Researchers from the Defense Threat Reduction Agency (DTRA), United States Army Medical Research Institute of Infectious Diseases (USAMRIID), and Walter Reed Army Institute of Research, are working together to develop a treatment to combat the threat of tularemia bacteria as a biological weapon.
The bacterium that causes tularemias, Francisella tularensis, is designated as a Tier 1 select agent, “presenting the greatest risk of deliberate misuse with most significant potential for mass casualties”, marking it as a potential biological weapon, according to a release from the DTRA’s Chemical and Biological Technologies Department on 6 January 2024.
The initiative between the DTRA, USAMRIID and Walter Reed Army Institute of Research intends to develop new antibiotics to counter this threat, as well as other potential biothreats including Bacillus anthracis (anthrax), Yersinia pestis (plague), Burkholderia mallei (glanders), and Burkholderia pseudomallei (melioidosis).
The partnered institutions seek to address increasing antibiotic resistance among these common bacteria, aiming to counteract the threat of antibiotic-resistant pathogens, both naturally occurring and those possibly engineered for malicious purposes.
Francisella tularensis bacteria as a bioweapon
F. tularensis, the bacterium causing tularemia, is primarily transmitted to humans from rodents and rabbits. Despite the low number of tularemia cases (about 300 annually in the US), its potential as a biological weapon makes it a priority for research due to its high infectivity and morbidity. People affected with F. tularensis experience symptoms including skin ulcer, fever, cough, vomiting and diarrhoea.
Dr. Kenneth Alibek, a former scientist involved in the Soviet Union’s bio-weapons programme revealed the use of F. tularensis by the Soviet Red Army against German troops in the battle of Stalingrad during World War II. The bacterium was also studied by Japanese germ warfare research units and some of the Western military powers for military purposes, according to an abstract from the American Journal of the Medical Sciences.
Current treatments for tularemia include antibiotics like fluoroquinolones and aminoglycosides, but rising resistance levels necessitate the development of new drugs.
To this end, USAMRIID has adopted a dual strategy. The first involves identifying critical targets within F. tularensis and discovering inhibitors for these targets, with a focus on the bacterium’s biofilm, peptidoglycan, and lipopolysaccharide structures.
The second strategy is a high-throughput screening of about 50,000 chemical compounds to find new inhibitors, particularly against the Live Vaccine Strain of F. tularensis, which is safe for handling in a Biosafety Level 2 laboratory.
The research team is currently characterising several compounds to determine their effectiveness against fully virulent strains of the bacterium in more secure Biosafety Level 3 laboratories. These efforts also include evaluating the potential of these compounds against other bacterial threats.

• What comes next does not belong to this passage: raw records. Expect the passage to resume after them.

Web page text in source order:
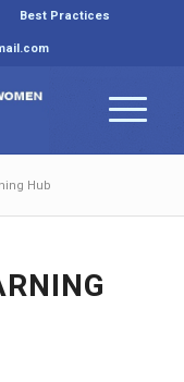
Best Practices
Hub
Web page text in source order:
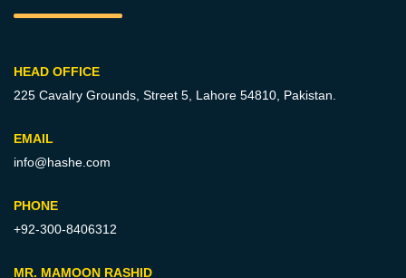
HEAD OFFICE
225 Cavalry Grounds, Street 5, Lahore 54810, Pakistan.
EMAIL
info@hashe.com
PHONE
+92-300-8406312
MR. MAMOON RASHID
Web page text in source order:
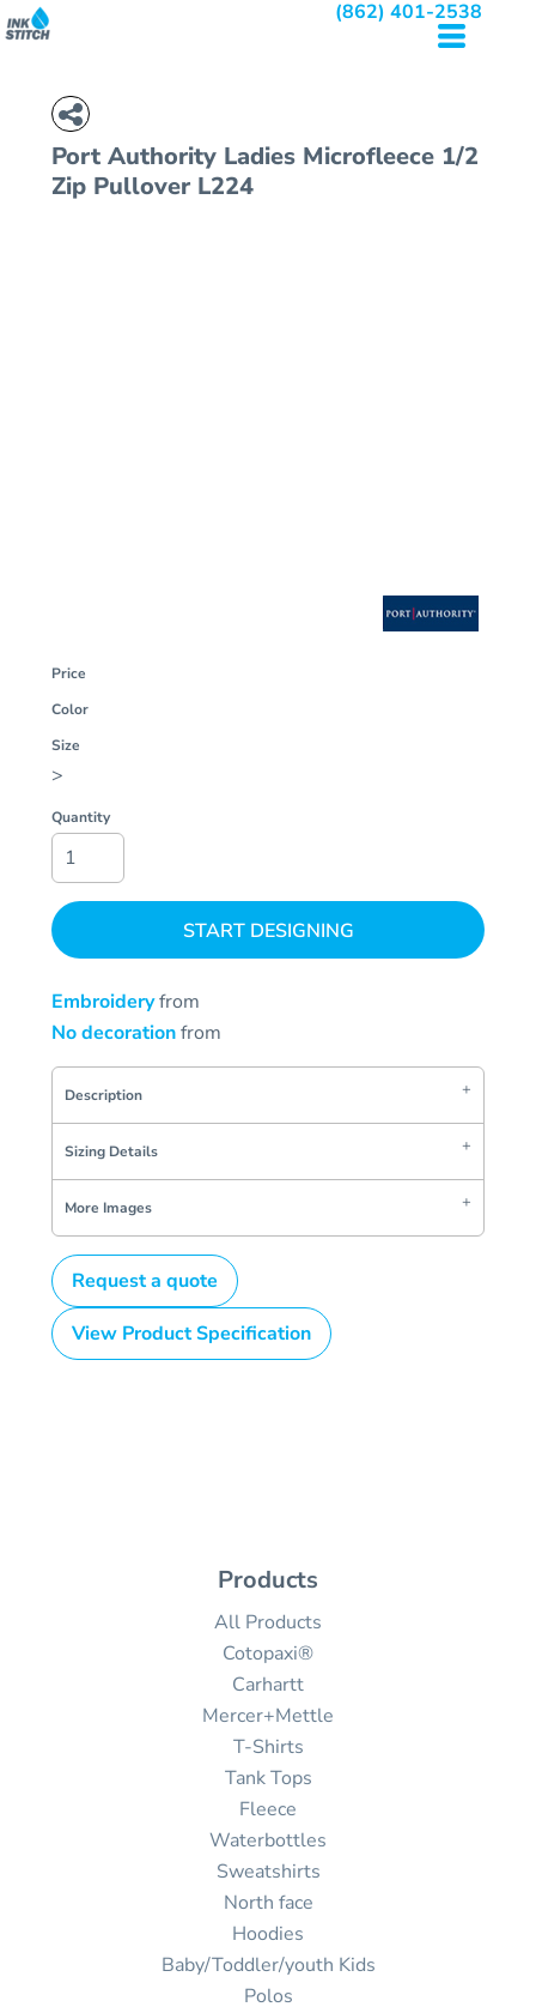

The next phase involves testing the most promising compounds in a challenge model to assess their protective capabilities against F. tularensis. Successful candidates will advance to further development stages and potential clinical trials, contributing to the broader goal of safeguarding against current and future biological threats.
In 2009, the US Food and Drug Administration (FDA) granted orphan drug designation to a novel antibiotic under research by the US Department of Defense as a potential prophylactic against lethal pathogens including tularaemia, anthrax and the plague. The once-daily oral drug, Restanza, was studied by Advanced Life Sciences as a potential biohazard countermeasure.